Executive Insights, Updated 2023
Shadow AI – hidden impact of deploying Artificial Intelligence
PETER SONDERGAARD
CHAIRMAN OF THE BOARD, 2021.AI
The other day I met with a client of mine, and the conversation naturally fell on the impact of artificial intelligence. The central part of the discussion focused on the state of AI model implementation in organizations today.
Current research indicates that the average number of AI models deployed in organizations today is about five. Still, this figure is expected to experience a 60% CAGR growth over the next four years. As a result, an average large organization will have 35 models deployed in four years, expanding the reach of artificial intelligence. However, this is just the tip of the iceberg, as several other factors substantially impact organizations.
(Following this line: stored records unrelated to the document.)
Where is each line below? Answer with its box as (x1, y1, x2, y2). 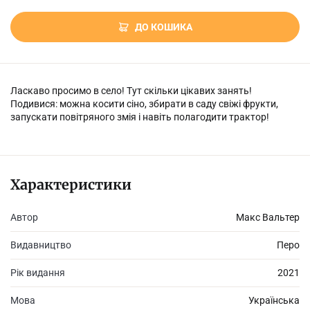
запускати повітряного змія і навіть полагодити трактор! (10, 111, 269, 122)
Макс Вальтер (236, 211, 300, 223)
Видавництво (10, 239, 71, 250)
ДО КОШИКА (134, 21, 192, 33)
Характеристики (10, 176, 131, 193)
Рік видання (10, 267, 65, 278)
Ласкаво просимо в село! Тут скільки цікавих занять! (10, 85, 252, 96)
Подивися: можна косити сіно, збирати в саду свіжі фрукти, (10, 98, 278, 109)
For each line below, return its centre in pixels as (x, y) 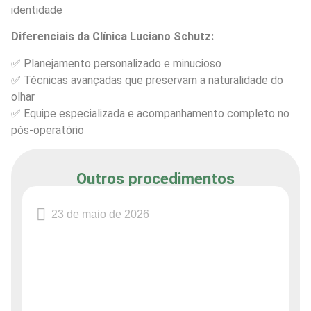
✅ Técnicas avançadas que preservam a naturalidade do (147, 80)
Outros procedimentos (155, 179)
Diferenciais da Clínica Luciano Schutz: (112, 37)
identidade (37, 10)
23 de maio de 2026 (100, 215)
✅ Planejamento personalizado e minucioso (116, 63)
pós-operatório (48, 130)
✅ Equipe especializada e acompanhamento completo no (150, 113)
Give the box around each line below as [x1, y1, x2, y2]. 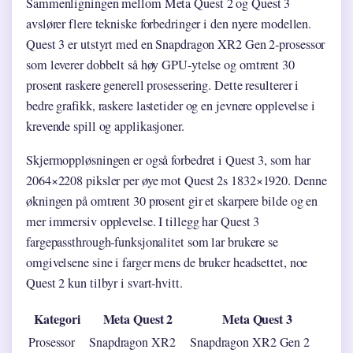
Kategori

Research conducted by Gartner and McKinsey mainly focuses on officially known AI models. Nevertheless, it’s highly likely that we’ll witness a surge in the deployment of “Shadow AI” models – not unlike the historical spread of Shadow IT (end-user-purchased PCs and software). The rise of AI will trigger a similar pattern as departments like Marketing, Supply Chain, and HR take it upon themselves to deploy AI solutions. This widespread adoption will cause the proliferation of a shadow AI model environment.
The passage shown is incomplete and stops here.